* **What is needed**: Could you repeat every entry below word for word, leaving out the pictures?

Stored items
<<<<

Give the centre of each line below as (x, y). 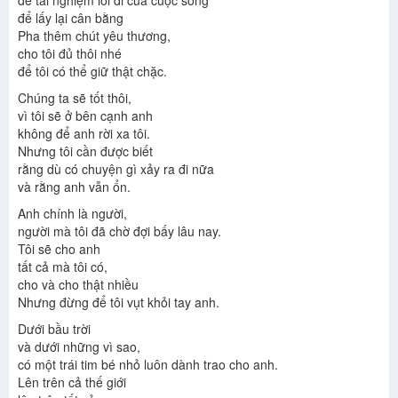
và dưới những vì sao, (79, 347)
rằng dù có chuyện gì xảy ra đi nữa (116, 169)
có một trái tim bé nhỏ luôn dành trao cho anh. (148, 365)
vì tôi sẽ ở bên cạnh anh (85, 116)
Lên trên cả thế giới (72, 382)
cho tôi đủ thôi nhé (70, 54)
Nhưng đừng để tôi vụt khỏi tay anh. (119, 302)
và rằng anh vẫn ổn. (74, 187)

>>>>

* **Response area**:
Give the centre of each line below as (x, y). 
và dưới những vì sao, (79, 347)
rằng dù có chuyện gì xảy ra đi nữa (116, 169)
có một trái tim bé nhỏ luôn dành trao cho anh. (148, 365)
vì tôi sẽ ở bên cạnh anh (85, 116)
Lên trên cả thế giới (72, 382)
cho tôi đủ thôi nhé (70, 54)
Nhưng đừng để tôi vụt khỏi tay anh. (119, 302)
và rằng anh vẫn ổn. (74, 187)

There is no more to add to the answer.